The method reads the data blocks and distributes the data blocks to corresponding partitions through Hash mapping according to the codes of the data blocks, and the distribution mode distributes the data blocks adjacent to the space to the same partition without searching the data blocks adjacent to the space of the data blocks again, so that the efficiency of iterative computation is improved;

the stream data valve distributes the data blocks into the corresponding buffer areas according to the coding numerical values in sequence and judges whether the data blocks to be distributed are the same as the data blocks in the buffer areas or not, if so, the data blocks are substituted for the same data blocks in the buffer areas, and if not, the data blocks are added into the corresponding buffer areas; judging whether the data in the data block in the buffer area is complete or not, if so, outputting the data block to a data stream, and if not, not outputting the data block; the stream data valve eliminates data blocks with repeated and missing information, outputs a single and complete data block to the data stream, and ensures the unicity and the integrity of the data stream.

Drawings

FIG. 1 is a schematic diagram of data partitioning and encoding according to the present invention;

FIG. 2 is a schematic diagram of node allocation according to the present invention;

FIG. 3 is a block output flow diagram according to the present invention;

Detailed Description

The present invention will be described in detail with reference to the accompanying drawings and examples, and the present invention is not limited to the examples.

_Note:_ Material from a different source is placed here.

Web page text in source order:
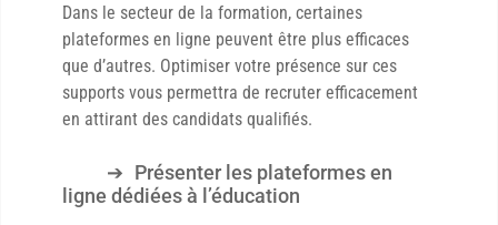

Referring to fig. 1, the present invention provides a large-scale-oriented vector field data processing method, which includes the following steps:

equally dividing large-scale vector field data, equally dividing each divided vector field data formed after the equally dividing again, repeating the steps until the number of equally dividing times reaches the dimension numerical value of the vector field data, finally equally dividing to form sub-regions, and coding in sequence according to the positions of the sub-region data; the specific segmentation rule in this embodiment is as follows: and equally dividing the large-scale vector field data according to the cross shape, further dividing the divided large-scale vector field data, and repeating the dividing step until the dividing quantity reaches the data dimension.

The specific encoding rule in this embodiment is: the codes of the sub-region data are labeled from left to right sequentially from top to bottom according to 00, 01, 10 and 11, the codes of the sub-region data after further segmentation keep the original labels and add suffix labels according to the above rules, for example, the codes of the sub-region data after first segmentation are 00, 01, 10 and 11, and the codes of the sub-region data after second segmentation are 0000, 0001, 0010, 0011, 0100 and 0101 … ….

Therefore, the data scale of large-scale vector field data is reduced, and the complexity of data communication is reduced;

(2) setting the maximum merging number, wherein the maximum merging number is smaller than the number of the subareas, reading all the subarea data, and sequentially merging the subarea data into the subarea blocks from small to large according to the maximum merging number. The sub-region data is read from the appointed position, and then a section of continuous sub-region data is read from the storage space according to the codes and is merged into a data block to be sent out, so that the whole large-scale vector field data does not need to be searched, the data transmission efficiency is increased, and the data is ensured to enter the data stream in the most efficient mode.

Referring to fig. 2, encoding is performed sequentially according to the formation of data blocks, the data blocks are read and allocated to corresponding partitions by hash mapping according to the encoding of the data blocks, and spatially adjacent data blocks are allocated to the same partition;

the hash mapping formula is

the number of the partitions is rounded down;

for example, there are 10 data blocks encoded from 0 to 9, the computing cluster includes three partitions from 0 to 2, and according to the above mapping relationship, the data block allocated to partition 0 is (0, 1, 2, 9), the data block allocated to partition 1 is (3, 4, 5), and the data block allocated to partition 2 is (6, 7, 8).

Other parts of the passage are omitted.